:: What to produce ::
Across the entries below, count the lines in which the word "Oblique" occurs. Reply with the count alone.

:: Data shown ::
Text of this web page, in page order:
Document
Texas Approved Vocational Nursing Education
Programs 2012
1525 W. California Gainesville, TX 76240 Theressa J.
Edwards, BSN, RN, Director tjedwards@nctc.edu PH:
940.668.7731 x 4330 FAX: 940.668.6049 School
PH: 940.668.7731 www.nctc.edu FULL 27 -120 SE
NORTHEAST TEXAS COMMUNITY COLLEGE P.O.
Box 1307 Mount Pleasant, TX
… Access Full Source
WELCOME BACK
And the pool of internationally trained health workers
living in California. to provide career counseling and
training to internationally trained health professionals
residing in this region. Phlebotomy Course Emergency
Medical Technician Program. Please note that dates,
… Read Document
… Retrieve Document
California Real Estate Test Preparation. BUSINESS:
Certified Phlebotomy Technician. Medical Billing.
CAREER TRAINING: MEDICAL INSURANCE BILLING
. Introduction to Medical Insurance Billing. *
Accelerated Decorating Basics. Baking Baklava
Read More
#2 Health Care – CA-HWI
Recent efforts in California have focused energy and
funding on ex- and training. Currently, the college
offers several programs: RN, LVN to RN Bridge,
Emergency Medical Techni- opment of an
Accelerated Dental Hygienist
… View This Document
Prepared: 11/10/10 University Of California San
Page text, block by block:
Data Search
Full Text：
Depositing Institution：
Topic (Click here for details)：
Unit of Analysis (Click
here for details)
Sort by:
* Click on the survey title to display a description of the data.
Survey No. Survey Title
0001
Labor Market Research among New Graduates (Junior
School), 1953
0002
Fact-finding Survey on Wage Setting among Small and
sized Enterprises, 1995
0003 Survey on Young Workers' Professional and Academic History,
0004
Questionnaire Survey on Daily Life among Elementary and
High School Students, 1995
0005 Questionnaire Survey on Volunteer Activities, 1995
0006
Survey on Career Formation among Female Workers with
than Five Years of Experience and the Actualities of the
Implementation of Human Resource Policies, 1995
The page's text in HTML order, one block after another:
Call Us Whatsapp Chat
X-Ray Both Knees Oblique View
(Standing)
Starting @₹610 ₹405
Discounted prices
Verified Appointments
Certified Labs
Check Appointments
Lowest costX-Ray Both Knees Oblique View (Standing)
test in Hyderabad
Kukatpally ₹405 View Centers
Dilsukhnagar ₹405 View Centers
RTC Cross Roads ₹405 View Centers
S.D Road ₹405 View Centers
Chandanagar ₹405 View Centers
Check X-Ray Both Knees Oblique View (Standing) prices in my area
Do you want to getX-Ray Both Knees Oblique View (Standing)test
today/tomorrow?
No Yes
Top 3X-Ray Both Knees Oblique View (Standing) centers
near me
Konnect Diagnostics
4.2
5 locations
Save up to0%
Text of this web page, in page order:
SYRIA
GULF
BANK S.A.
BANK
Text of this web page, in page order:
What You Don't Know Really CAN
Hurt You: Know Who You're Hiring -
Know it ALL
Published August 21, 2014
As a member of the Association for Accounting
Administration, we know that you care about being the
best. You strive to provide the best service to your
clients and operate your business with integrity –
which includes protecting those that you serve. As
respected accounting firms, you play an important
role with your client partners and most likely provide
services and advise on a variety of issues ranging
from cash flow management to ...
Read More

:: Output of the exercise ::
5